## INPUT RECORDS
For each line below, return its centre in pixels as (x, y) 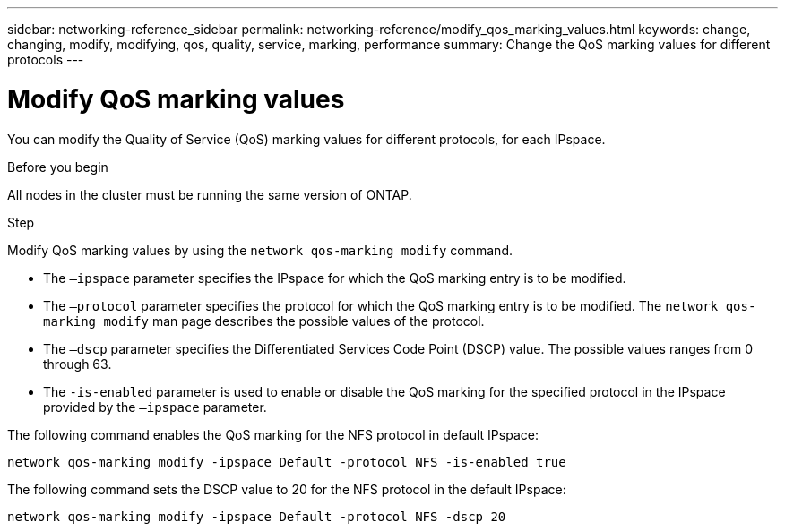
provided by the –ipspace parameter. (155, 407)
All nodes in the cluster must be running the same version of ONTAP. (210, 194)
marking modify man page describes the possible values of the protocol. (264, 321)
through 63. (78, 364)
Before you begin (58, 167)
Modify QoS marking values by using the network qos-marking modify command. (260, 250)
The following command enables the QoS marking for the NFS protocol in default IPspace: (273, 434)
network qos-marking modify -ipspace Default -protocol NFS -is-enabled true (287, 462)

## TASK GOAL
If a line in the material above contains "marking", show that line.

## SOLUTION TO THIS EXERCISE
marking modify man page describes the possible values of the protocol. (264, 321)
Modify QoS marking values by using the network qos-marking modify command. (260, 250)
The following command enables the QoS marking for the NFS protocol in default IPspace: (273, 434)
network qos-marking modify -ipspace Default -protocol NFS -is-enabled true (287, 462)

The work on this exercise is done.